Back to overview

providerfault-transport errors

May 13 at 10:29am PDT
Affected services
Vapi API
Vapi API [Weekly]

Resolved
May 13 at 10:29am PDT

RCA: Providerfault-transport-never-connected

Summary

During a surge in inbound call traffic, two distinct errors were observed: "vapifault-transport-worker-not-available" and "providerfault-transport-never-connected." This report focuses on the root cause analysis of the "providerfault-transport-never-connected" errors occurring during the increased call volume.

Timeline of Events (PT)

  • 10:26 AM: Significant spike in inbound call volume.
  • 10:26 – 10:40 AM: Intermittent HTTP 520 errors returned by CDN for inbound call endpoints (46 calls impacted).
  • 11:00 AM – 12:00 PM: Infrastructure intermittently failed to establish transport connections despite successfully picking up calls (172 calls impacted).
  • 12:00 PM: Call volume returns to normal; errors cease.

Root Cause Analysis

1. HTTP 520 Errors at CDN

  • High load triggered intermittent HTTP 520 errors for critical endpoints.
  • Internal tracing confirmed successful API responses not properly relayed back, indicating issues in network layers external to core services.
  • Active investigation ongoing with network provider to identify the underlying cause.

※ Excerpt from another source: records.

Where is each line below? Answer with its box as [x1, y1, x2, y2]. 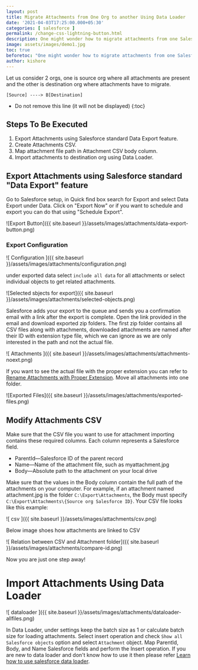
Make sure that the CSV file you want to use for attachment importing [6, 431, 175, 438]
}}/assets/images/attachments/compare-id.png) [6, 544, 123, 552]
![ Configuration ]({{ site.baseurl [6, 254, 84, 262]
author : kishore [6, 58, 46, 64]
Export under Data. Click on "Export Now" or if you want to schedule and [6, 202, 183, 210]
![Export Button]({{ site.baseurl [6, 220, 81, 227]
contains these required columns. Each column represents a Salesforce [6, 437, 180, 445]
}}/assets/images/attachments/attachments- [82, 350, 190, 357]
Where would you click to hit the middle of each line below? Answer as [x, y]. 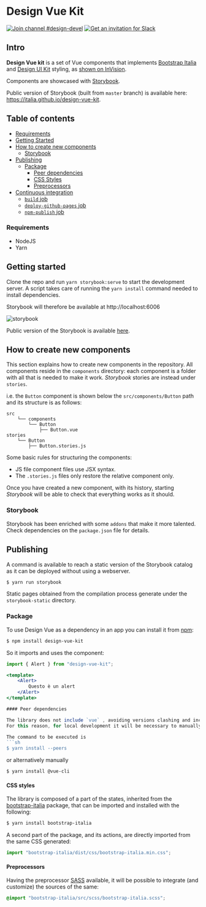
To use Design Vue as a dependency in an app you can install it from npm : [100, 630]
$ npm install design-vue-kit [45, 641]
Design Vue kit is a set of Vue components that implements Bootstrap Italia [101, 62]
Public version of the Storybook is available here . [68, 331]
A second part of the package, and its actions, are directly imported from [98, 835]
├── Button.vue [59, 430]
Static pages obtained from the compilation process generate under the [97, 594]
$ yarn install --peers [37, 748]
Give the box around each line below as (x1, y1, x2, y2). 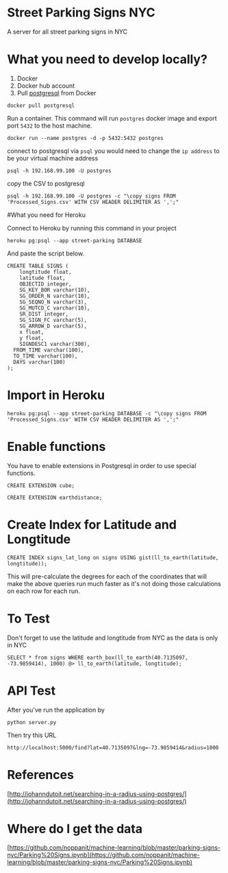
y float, (19, 334, 45, 341)
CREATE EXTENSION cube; (7, 482, 75, 489)
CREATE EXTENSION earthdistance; (7, 494, 103, 501)
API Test (7, 683, 56, 698)
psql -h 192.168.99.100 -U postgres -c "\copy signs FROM (7, 192, 176, 200)
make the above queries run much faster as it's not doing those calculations (7, 579, 221, 587)
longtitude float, (19, 268, 72, 275)
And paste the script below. (7, 249, 84, 257)
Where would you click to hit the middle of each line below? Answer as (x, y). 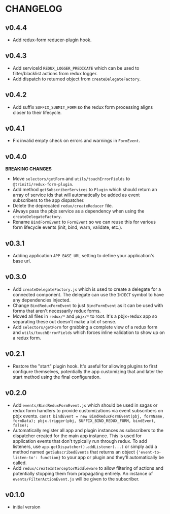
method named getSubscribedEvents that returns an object (74, 452)
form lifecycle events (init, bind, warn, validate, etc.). (67, 227)
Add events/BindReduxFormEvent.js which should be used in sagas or (85, 405)
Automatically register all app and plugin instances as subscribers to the (88, 430)
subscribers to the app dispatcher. (48, 200)
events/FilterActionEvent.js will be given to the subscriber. (76, 479)
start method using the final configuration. (57, 377)
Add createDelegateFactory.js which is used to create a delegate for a (87, 289)
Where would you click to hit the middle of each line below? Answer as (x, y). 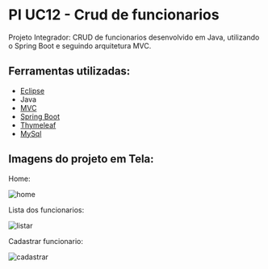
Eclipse (32, 90)
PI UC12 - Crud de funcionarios (114, 15)
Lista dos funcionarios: (46, 210)
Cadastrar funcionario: (46, 241)
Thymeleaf (38, 125)
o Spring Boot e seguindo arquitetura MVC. (80, 45)
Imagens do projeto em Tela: (82, 159)
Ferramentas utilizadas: (69, 71)
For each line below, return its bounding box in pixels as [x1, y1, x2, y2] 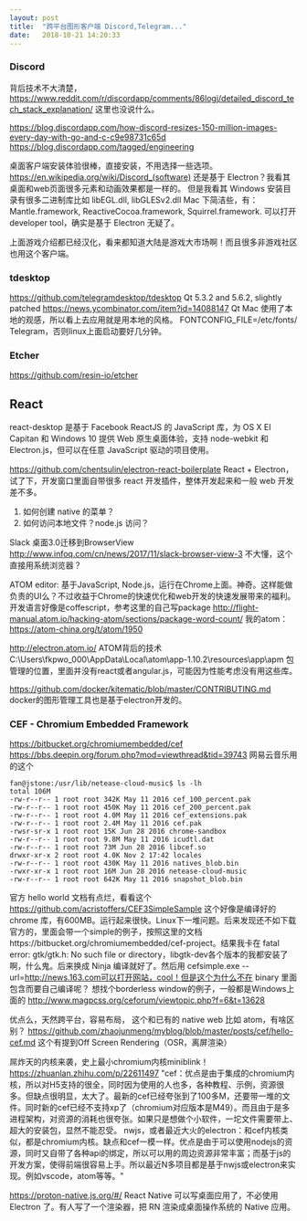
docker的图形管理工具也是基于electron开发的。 [9, 695, 187, 706]
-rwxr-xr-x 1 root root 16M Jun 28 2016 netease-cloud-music [9, 867, 248, 877]
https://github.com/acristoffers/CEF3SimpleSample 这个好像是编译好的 [9, 903, 277, 914]
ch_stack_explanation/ [9, 103, 93, 114]
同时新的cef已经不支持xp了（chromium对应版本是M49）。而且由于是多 [25, 1102, 291, 1113]
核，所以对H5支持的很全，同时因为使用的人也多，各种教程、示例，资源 [9, 1079, 277, 1090]
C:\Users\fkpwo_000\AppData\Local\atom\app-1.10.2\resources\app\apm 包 [9, 654, 294, 665]
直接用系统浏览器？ [9, 560, 82, 571]
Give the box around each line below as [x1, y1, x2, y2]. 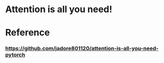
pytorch [5, 51, 25, 58]
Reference [5, 27, 50, 39]
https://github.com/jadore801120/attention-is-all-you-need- [5, 45, 159, 52]
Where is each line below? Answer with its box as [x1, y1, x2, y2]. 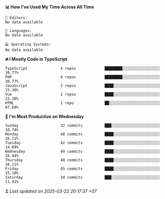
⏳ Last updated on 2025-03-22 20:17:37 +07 [5, 188, 97, 194]
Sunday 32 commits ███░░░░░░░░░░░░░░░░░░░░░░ [5, 123, 161, 128]
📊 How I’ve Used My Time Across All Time [5, 4, 94, 10]
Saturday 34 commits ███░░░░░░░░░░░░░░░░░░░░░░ [5, 175, 161, 180]
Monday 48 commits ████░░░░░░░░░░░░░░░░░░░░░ [5, 132, 161, 137]
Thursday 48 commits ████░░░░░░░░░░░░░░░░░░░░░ [5, 158, 161, 162]
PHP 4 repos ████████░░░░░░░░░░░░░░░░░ [5, 75, 161, 80]
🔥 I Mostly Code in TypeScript [5, 56, 68, 62]
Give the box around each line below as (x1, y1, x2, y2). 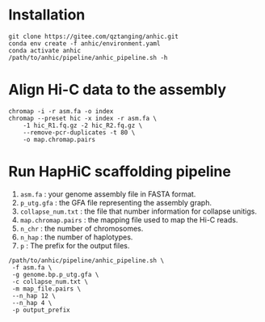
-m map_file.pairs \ (11, 285, 82, 293)
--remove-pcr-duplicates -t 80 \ (23, 128, 136, 137)
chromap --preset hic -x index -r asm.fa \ (8, 114, 158, 122)
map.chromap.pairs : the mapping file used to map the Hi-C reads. (19, 214, 238, 224)
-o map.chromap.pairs (23, 135, 95, 143)
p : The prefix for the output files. (19, 240, 130, 250)
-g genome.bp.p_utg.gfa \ (11, 270, 99, 278)
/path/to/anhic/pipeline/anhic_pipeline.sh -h (8, 53, 168, 61)
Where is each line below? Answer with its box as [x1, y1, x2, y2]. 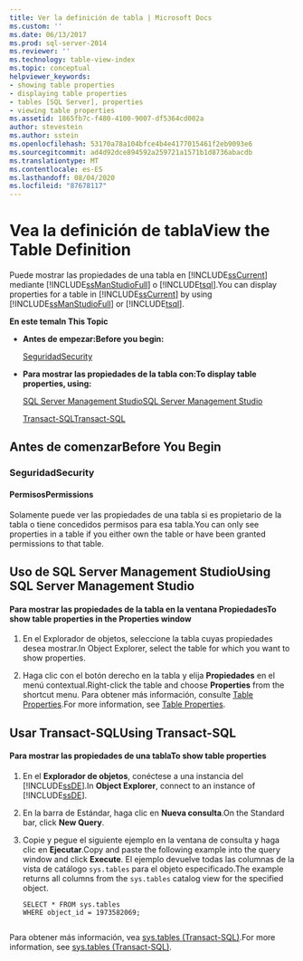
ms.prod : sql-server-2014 [9, 38, 107, 48]
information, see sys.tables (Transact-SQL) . [9, 941, 172, 952]
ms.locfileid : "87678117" [9, 182, 107, 191]
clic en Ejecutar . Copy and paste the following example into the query [22, 843, 280, 855]
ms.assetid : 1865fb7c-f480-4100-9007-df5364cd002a [9, 114, 204, 123]
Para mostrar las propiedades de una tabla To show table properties [9, 750, 267, 761]
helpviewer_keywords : [9, 72, 91, 81]
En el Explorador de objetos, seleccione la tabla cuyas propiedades [22, 633, 273, 644]

2. Resource Exhaustion on Proxy Service

  • During peak load, the proxy service responsible for handling call connections exhausted available CPU and memory resources (observed usage ~1.27 CPU cores and 1.2 GB RAM).
  • Insufficient resource allocation led to failed transport connections.
  • Logs showed degraded pod performance, including failures in auxiliary tasks like recording uploads.

What Went Wrong?

  • Misclassification of Errors: Internally treated as external provider faults rather than recognizing infrastructure capacity issues.
  • Insufficient Monitoring: Lack of alerts and monitoring for proxy resource saturation conditions.
  • Load-Testing Gap: Prior load tests did not replicate proxy resource constraints encountered in production scenarios.